(Stored data)
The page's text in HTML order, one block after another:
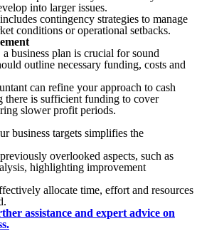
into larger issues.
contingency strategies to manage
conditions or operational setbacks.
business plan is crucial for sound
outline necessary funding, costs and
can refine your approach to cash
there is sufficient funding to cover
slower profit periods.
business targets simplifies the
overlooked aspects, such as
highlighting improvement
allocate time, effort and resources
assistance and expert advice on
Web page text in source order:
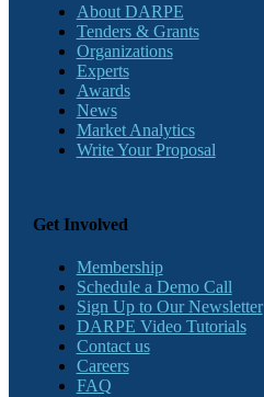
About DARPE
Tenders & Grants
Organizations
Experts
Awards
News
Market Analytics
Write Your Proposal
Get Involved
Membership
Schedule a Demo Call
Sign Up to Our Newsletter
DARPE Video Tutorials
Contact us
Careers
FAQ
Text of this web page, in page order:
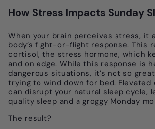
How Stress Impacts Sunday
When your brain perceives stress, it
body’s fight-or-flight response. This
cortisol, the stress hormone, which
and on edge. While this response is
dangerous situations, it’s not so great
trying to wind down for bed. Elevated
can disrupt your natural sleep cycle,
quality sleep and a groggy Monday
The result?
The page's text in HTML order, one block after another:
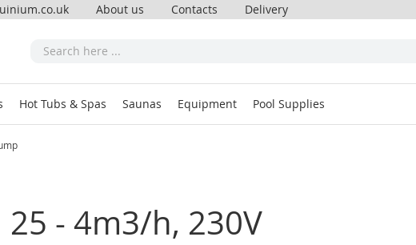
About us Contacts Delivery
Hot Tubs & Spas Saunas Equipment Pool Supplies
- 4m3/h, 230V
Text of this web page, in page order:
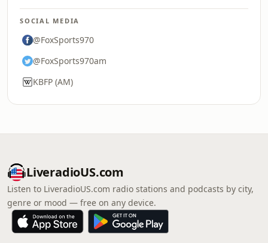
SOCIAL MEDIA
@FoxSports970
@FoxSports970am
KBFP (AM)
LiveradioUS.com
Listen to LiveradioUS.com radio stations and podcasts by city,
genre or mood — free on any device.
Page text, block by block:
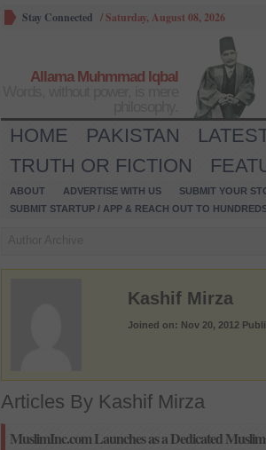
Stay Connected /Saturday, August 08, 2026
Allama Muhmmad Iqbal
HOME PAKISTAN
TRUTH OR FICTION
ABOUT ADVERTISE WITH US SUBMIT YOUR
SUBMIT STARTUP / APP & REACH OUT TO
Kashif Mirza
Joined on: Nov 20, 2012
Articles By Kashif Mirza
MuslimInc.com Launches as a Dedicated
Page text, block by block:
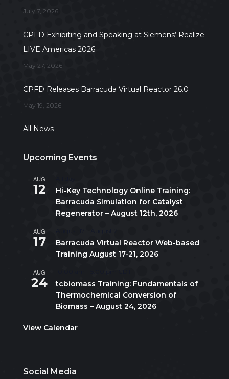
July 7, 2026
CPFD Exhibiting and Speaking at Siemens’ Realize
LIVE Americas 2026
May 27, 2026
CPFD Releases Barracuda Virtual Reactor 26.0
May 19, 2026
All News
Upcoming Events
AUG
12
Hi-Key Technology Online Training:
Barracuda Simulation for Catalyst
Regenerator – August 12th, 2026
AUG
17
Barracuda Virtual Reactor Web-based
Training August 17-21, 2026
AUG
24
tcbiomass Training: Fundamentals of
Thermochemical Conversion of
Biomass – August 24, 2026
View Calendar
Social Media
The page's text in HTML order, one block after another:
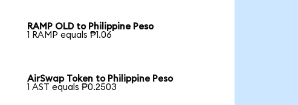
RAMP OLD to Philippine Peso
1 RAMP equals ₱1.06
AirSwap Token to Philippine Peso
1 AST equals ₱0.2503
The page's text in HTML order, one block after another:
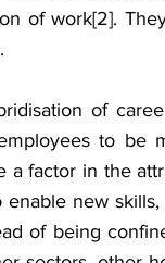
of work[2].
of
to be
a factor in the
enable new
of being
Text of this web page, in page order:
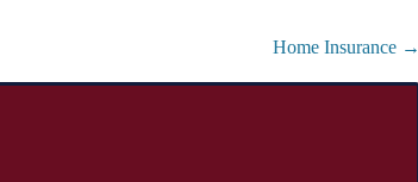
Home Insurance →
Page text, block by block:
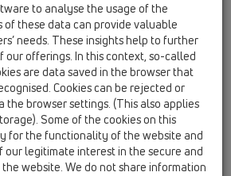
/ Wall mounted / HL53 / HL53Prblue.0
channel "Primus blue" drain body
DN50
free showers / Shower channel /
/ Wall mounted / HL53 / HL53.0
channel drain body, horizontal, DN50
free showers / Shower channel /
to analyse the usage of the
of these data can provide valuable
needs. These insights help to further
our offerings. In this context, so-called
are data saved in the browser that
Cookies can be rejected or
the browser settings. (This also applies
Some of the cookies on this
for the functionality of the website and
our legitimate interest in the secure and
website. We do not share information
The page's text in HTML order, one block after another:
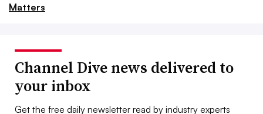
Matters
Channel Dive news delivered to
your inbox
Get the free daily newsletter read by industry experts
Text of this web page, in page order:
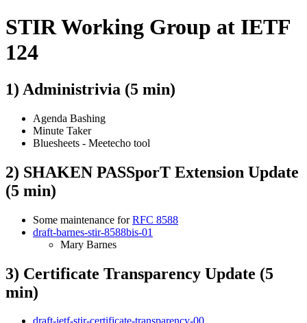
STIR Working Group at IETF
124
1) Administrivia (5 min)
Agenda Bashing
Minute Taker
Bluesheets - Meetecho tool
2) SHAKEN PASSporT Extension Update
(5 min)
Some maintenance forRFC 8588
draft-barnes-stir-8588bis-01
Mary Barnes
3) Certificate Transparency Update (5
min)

**Task instructions**
The copy should match each line above exactly and contain no images.

**Exercise answer**
The page's text in HTML order, one block after another:
into larger issues.
contingency strategies to manage
conditions or operational setbacks.
business plan is crucial for sound
outline necessary funding, costs and
can refine your approach to cash
there is sufficient funding to cover
slower profit periods.
business targets simplifies the
overlooked aspects, such as
highlighting improvement
allocate time, effort and resources
assistance and expert advice on
Web page text in source order:
About DARPE
Tenders & Grants
Organizations
Experts
Awards
News
Market Analytics
Write Your Proposal
Get Involved
Membership
Schedule a Demo Call
Sign Up to Our Newsletter
DARPE Video Tutorials
Contact us
Careers
FAQ
Text of this web page, in page order:
How Stress Impacts Sunday
When your brain perceives stress, it
body’s fight-or-flight response. This
cortisol, the stress hormone, which
and on edge. While this response is
dangerous situations, it’s not so great
trying to wind down for bed. Elevated
can disrupt your natural sleep cycle,
quality sleep and a groggy Monday
The result?
The page's text in HTML order, one block after another:
About us Contacts Delivery
Hot Tubs & Spas Saunas Equipment Pool Supplies
- 4m3/h, 230V
Text of this web page, in page order:
SOCIAL MEDIA
@FoxSports970
@FoxSports970am
KBFP (AM)
LiveradioUS.com
Listen to LiveradioUS.com radio stations and podcasts by city,
genre or mood — free on any device.
Page text, block by block:
Stay Connected /Saturday, August 08, 2026
Allama Muhmmad Iqbal
HOME PAKISTAN
TRUTH OR FICTION
ABOUT ADVERTISE WITH US SUBMIT YOUR
SUBMIT STARTUP / APP & REACH OUT TO
Kashif Mirza
Joined on: Nov 20, 2012
Articles By Kashif Mirza
MuslimInc.com Launches as a Dedicated
Page text, block by block:
July 7, 2026
CPFD Exhibiting and Speaking at Siemens’ Realize
LIVE Americas 2026
May 27, 2026
CPFD Releases Barracuda Virtual Reactor 26.0
May 19, 2026
All News
Upcoming Events
AUG
12
Hi-Key Technology Online Training:
Barracuda Simulation for Catalyst
Regenerator – August 12th, 2026
AUG
17
Barracuda Virtual Reactor Web-based
Training August 17-21, 2026
AUG
24
tcbiomass Training: Fundamentals of
Thermochemical Conversion of
Biomass – August 24, 2026
View Calendar
Social Media
The page's text in HTML order, one block after another:
RAMP OLD to Philippine Peso
1 RAMP equals ₱1.06
AirSwap Token to Philippine Peso
1 AST equals ₱0.2503
The page's text in HTML order, one block after another:
of work[2].
of
to be
a factor in the
enable new
of being
Text of this web page, in page order:
Home Insurance →
Page text, block by block:
/ Wall mounted / HL53 / HL53Prblue.0
channel "Primus blue" drain body
DN50
free showers / Shower channel /
/ Wall mounted / HL53 / HL53.0
channel drain body, horizontal, DN50
free showers / Shower channel /
to analyse the usage of the
of these data can provide valuable
needs. These insights help to further
our offerings. In this context, so-called
are data saved in the browser that
Cookies can be rejected or
the browser settings. (This also applies
Some of the cookies on this
for the functionality of the website and
our legitimate interest in the secure and
website. We do not share information
The page's text in HTML order, one block after another:
Matters
Channel Dive news delivered to
your inbox
Get the free daily newsletter read by industry experts
Text of this web page, in page order:
STIR Working Group at IETF
124
1) Administrivia (5 min)
Agenda Bashing
Minute Taker
Bluesheets - Meetecho tool
2) SHAKEN PASSporT Extension Update
(5 min)
Some maintenance forRFC 8588
draft-barnes-stir-8588bis-01
Mary Barnes
3) Certificate Transparency Update (5
min)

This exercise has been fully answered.